In the evening Bishop Þjóðrekur came over to the group of young people who were struggling to dance in the heavy seas to snatches of mouth-organ music played by a drunk. Seasickness was so foreign to them that they delighted in the towering waves which tumbled them all over the place according to the laws of physics. The bishop put his hand on the shoulder of the girl from Hlíðar, who had just been pitched into a man’s arms in a corner. She rose to her feet in confusion and brushed a stray lock of hair from her hot cheeks; the pupils of her eyes were dilated, glowing.
“I have just come from your mother,” he said. “She has taken a turn for the worse, I fear. Your brother and the boy are both in bed in my place, and I am now going back to see to the child. If I were a young girl I would not hang around so much with vagrants from Galicia tonight.”
The girl flinched at this admonition from the bishop, and the terrified look of a sleepwalker invaded her face. She disengaged herself from the Goldminer’s arms with the formula they had established: “One minute,” she said, and ran.
It was now quite late and there were no other people about apart from those whose incontrollable glandular activity compelled them to dance in a howling gale at night on a floor that tilted fifteen degrees. From cabins and salons all over the ship came the sound of people retching or vomiting and groaning with seasickness. But the girl walked the heaving decks cheerfully and felt no discomfort. She tried to tend her mother, and gave her water and drugs as the doctor had prescribed. She tried to tell the exhausted woman about the weather. She said that young people who could not understand one another welcomed all the pitching and rolling, and she cheered this listless woman with the news that she had met some foreign gentlemen who were very nice to her. Although the woman did not react with any exuberance, she was not dead; she even half-opened one eye and smiled with one corner of her mouth towards her daughter in this aforementioned small red glow, as if to say that the happiness of youth is a beautiful thing and that people should enjoy it while they could: “I understand you, my daughter,” she seemed to be saying with that half-smile, “and I will not reproach you for as long as I can see you with one eye, by the grace of God.” And with that she fell into a coma.
The girl began to struggle out of her clothes in the tossing of the waves. The ship creaked as it plunged into a trough, or clambered up a mountain of water so steep that the propellers rose threshing above the surface. There was no pause in the groans and screeches of the engines.

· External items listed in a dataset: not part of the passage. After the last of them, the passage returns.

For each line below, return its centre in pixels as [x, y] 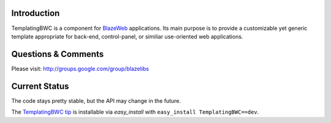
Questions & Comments [58, 54]
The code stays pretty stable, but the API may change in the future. [96, 100]
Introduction [36, 13]
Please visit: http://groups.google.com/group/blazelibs [80, 69]
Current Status [40, 86]

One minute. The words still rang in her ears as she stood there half-naked and numb as the ship pitched under her, holding on tight to avoid a fall. The sound of the door being opened was drowned in the din. It was her Goldminer, intent on compensating her for the brevity of their leave-taking a short while ago, to say goodnight and take her in his arms. And now she recalled Björn of Leirur, who always used to put out the light at this point. As if nothing were more natural she turned down the lamp without moving from his embrace, and caught a gleam of his blond wavy locks at the same moment as the light went out. While the women carried on breathing their last she inhaled this youngster who by his mere presence held sway over all her veins. The moment had arrived that some authorities consider all-important—so important, even, that nothing further awaits when it is past. But nevertheless here were no proposals made nor promises, no confession, compliment nor poetry, let alone any argument about morals and philosophy. At this moment which could just as well contain the true essence of a whole life, no other words were uttered than the magic formula: One minute.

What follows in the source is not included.